The PARS inhibitor 3-AB attenuates the contractile dysfunction and reduces infarct size of hearts subjected to global ischemia and reperfusion. Thirty minutes of global ischemia followed by 2 h of reperfusion (▪, vehicle control, n = 7) resulted in (a) a substantial impairment of left ventricular developed pressure (LVDP) and (b) a rise in left ventricular end diastolic pressure (LVEDP) in the isolated, perfused heart of the rabbit. Infusion (into the perfusion buffer) of 3-AB (□, final concentration 100 μM, n = 6) resulted in a significant improvement in the recovery of contractile function and attenuated the rise in LVEDP. ∗, P < 0.05, ANOVA followed by Bonferoni’s test when compared with vehicle control. (c) When compared with control (open column, n = 7), 3-AB (solid column, n = 6) caused a significant reduction in infarct size.

Figure 3

Inhibitors of PARS activity reduce the degree of skeletal muscle (gracilis) necrosis in a rabbit model of hind limb ischemia (4 h) and reperfusion (3 h). (a) When compared with vehicle (saline)-treated controls (open column; n = 18), the PARS inhibitor 3-AB (10 mg·kg⁻¹ i.v., grid-patterned column, n = 16), but not its inactive analogue 3-aminobenzoic acid (10 mg·kg⁻¹ i.v., gray column, n = 8), reduces skeletal muscle necrosis.
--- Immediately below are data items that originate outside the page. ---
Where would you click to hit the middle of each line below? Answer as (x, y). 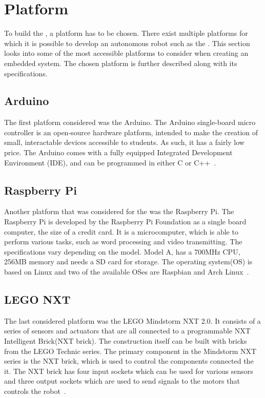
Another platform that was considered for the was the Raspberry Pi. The (119, 211)
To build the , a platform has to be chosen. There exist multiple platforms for (126, 33)
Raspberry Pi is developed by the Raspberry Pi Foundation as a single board (125, 222)
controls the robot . (35, 391)
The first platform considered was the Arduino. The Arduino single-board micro (130, 122)
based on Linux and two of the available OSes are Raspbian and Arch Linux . (127, 272)
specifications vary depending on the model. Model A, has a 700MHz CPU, (122, 251)
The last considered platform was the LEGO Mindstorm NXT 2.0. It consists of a (132, 320)
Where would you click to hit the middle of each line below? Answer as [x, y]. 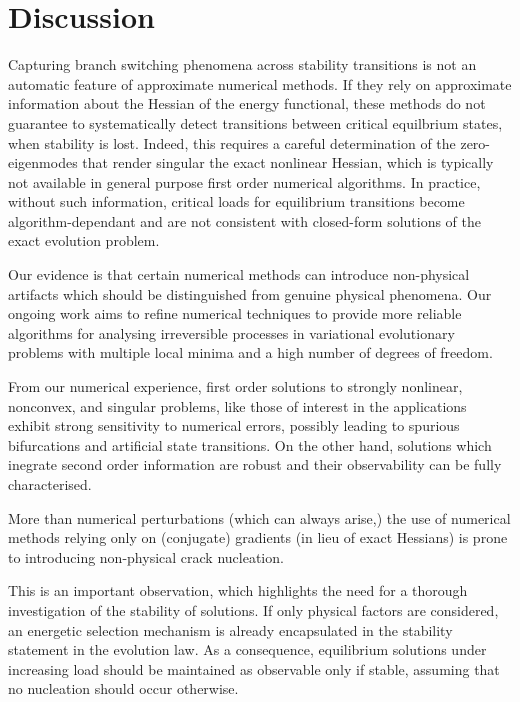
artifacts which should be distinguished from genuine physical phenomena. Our [250, 293]
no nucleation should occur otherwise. [123, 688]
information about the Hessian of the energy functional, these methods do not [247, 103]
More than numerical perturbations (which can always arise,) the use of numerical [259, 517]
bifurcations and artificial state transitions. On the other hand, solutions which [250, 444]
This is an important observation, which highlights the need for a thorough [238, 590]
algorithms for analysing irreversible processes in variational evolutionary [231, 332]
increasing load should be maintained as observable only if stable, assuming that [254, 668]
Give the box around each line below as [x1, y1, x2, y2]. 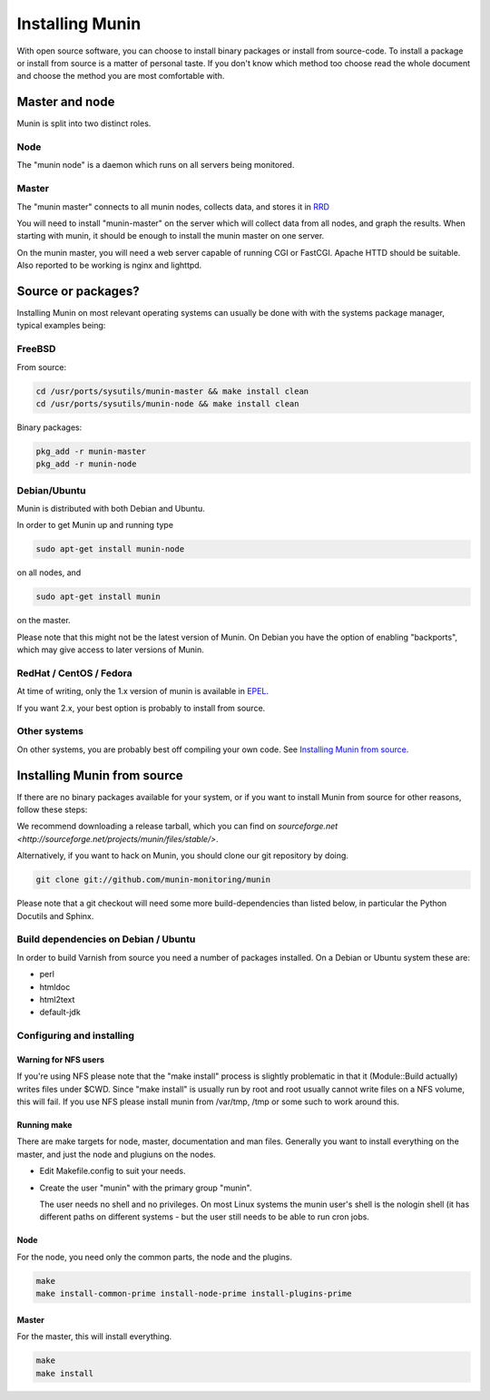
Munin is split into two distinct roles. [16, 118, 152, 129]
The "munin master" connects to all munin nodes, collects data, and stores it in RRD [16, 201, 330, 212]
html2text [39, 994, 75, 1004]
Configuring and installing [16, 1030, 135, 1043]
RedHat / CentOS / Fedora [16, 667, 133, 680]
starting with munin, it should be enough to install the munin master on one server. [16, 230, 325, 241]
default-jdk [39, 1007, 81, 1018]
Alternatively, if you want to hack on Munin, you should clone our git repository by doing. [16, 850, 349, 861]
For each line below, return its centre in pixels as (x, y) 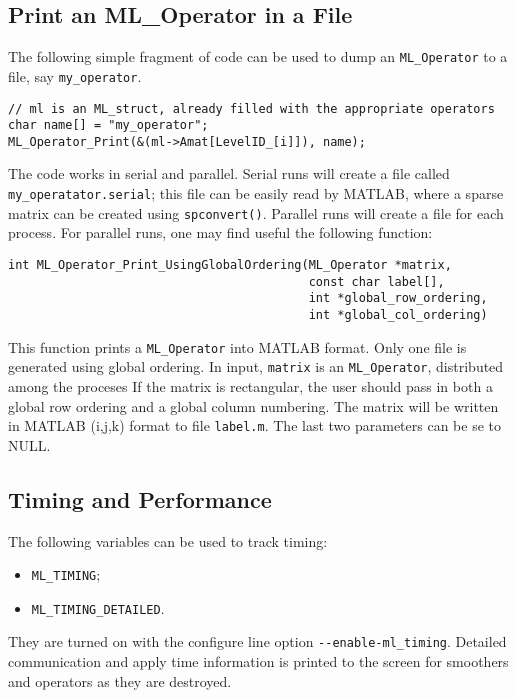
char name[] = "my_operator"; (108, 125)
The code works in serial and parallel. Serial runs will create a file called (229, 173)
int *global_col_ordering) (398, 314)
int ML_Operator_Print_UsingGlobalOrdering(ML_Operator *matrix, (230, 264)
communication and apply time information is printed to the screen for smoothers (258, 661)
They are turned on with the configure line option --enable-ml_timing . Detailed (257, 641)
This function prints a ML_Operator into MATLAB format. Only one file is (237, 346)
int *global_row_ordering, (398, 298)

Similarly, nicotinamide (20 mg·kg⁻¹ i.v., hatched column, n = 6), but not nicotinic acid (20 mg·kg⁻¹ i.v., dark gray column, n = 6), reduces skeletal muscle necrosis. (b) The PARS inhibitors benzamide (1 mg·kg⁻¹ i.v., gray column, n = 10), 4-amino-1,8-naphthalimide (1 mg·kg⁻¹ i.v., vertical striped column, n = 6), and 1,5-dihydroxyisoquinoline (1 mg·kg⁻¹ i.v., hatched column, n = 10) also cause a significant reduction in the degree of skeletal muscle necrosis. ∗, P < 0.05 when compared with vehicle control by ANOVA followed by Bonferoni’s test.

Figure 4

Inhibition of NOS activity reduces infarct size in skeletal muscle, but not in the heart. (a) When compared with vehicle-treated controls (open column, n = 9), the NOS inhibitors N^G-methyl-l-arginine (3 mg·kg⁻¹ i.a., black column, n = 3), 7-NI (30 mg·kg⁻¹ i.p., gray column, n = 5), and AE-ITU (10 mg·kg⁻¹ i.a., hatched column, n = 3) did not reduce infarct size in the heart. (b) When compared with vehicle-treated controls (open column; n = 18), the NOS inhibitors 7-NI (30 mg·kg⁻¹ i.p., gray column, n = 10) and AE-ITU (10 mg·kg⁻¹ i.v., hatched column, n = 12) caused a significant reduction in the degree of skeletal muscle infarction. ∗, P < 0.05 compared with control (ANOVA followed by Bonferoni’s test).